For the listing below, report all lines that hold the word "Service".
+ + + +
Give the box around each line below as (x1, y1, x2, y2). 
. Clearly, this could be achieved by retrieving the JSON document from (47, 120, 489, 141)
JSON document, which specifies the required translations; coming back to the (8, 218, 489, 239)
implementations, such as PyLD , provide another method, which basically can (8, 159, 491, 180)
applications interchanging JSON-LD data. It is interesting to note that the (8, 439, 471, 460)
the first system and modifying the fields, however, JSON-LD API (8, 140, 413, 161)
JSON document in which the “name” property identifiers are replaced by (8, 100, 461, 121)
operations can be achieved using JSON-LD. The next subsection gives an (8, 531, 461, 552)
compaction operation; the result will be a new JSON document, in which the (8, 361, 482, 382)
+ + + +
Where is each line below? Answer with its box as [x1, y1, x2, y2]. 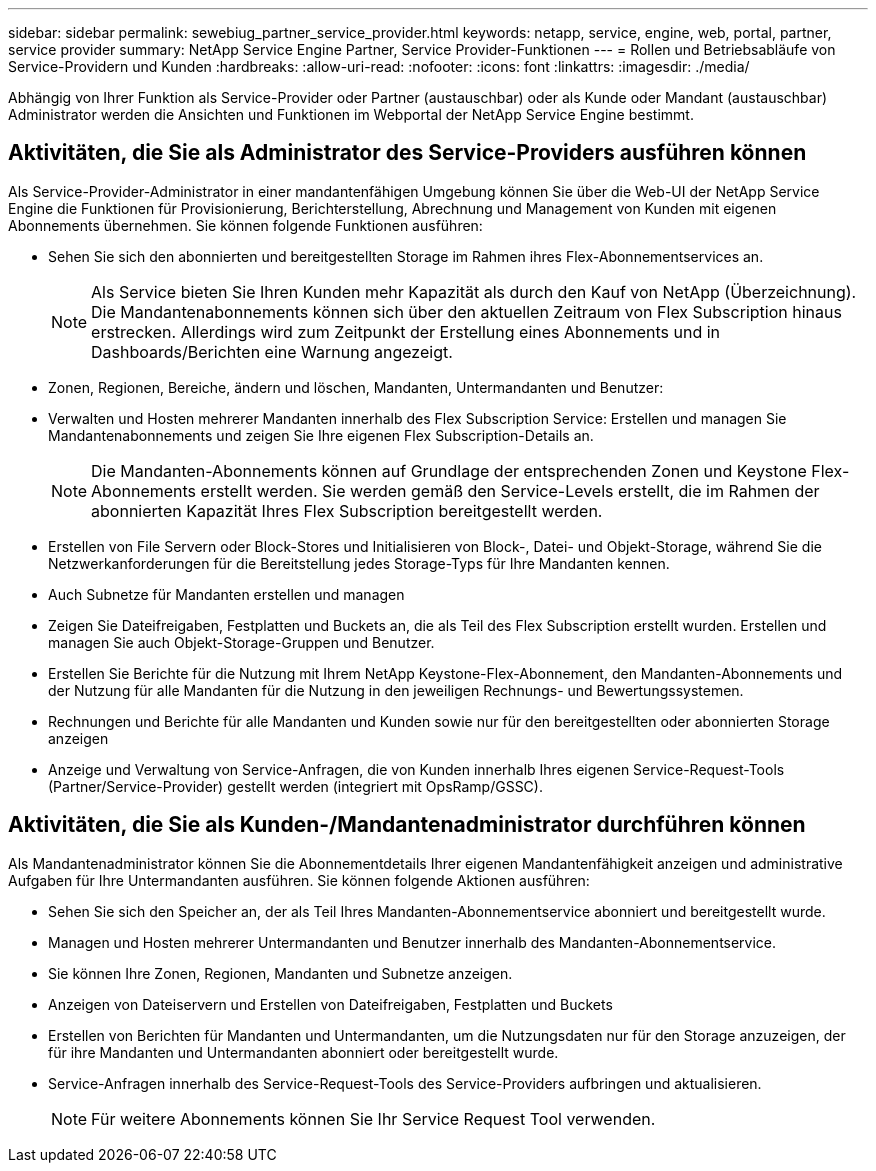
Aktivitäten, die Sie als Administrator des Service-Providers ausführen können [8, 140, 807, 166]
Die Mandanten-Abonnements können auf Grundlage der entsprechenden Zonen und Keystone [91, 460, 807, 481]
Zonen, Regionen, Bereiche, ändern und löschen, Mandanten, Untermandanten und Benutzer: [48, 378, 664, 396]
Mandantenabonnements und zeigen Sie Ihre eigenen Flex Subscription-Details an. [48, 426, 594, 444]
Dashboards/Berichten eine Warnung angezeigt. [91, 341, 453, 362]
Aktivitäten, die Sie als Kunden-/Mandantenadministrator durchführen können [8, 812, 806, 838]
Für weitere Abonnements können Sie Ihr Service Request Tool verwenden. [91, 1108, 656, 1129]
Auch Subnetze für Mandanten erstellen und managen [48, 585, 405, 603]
+ + + +
**Solution**:
Aktivitäten, die Sie als Administrator des Service-Providers ausführen können [8, 140, 807, 166]
Für weitere Abonnements können Sie Ihr Service Request Tool verwenden. [91, 1108, 656, 1129]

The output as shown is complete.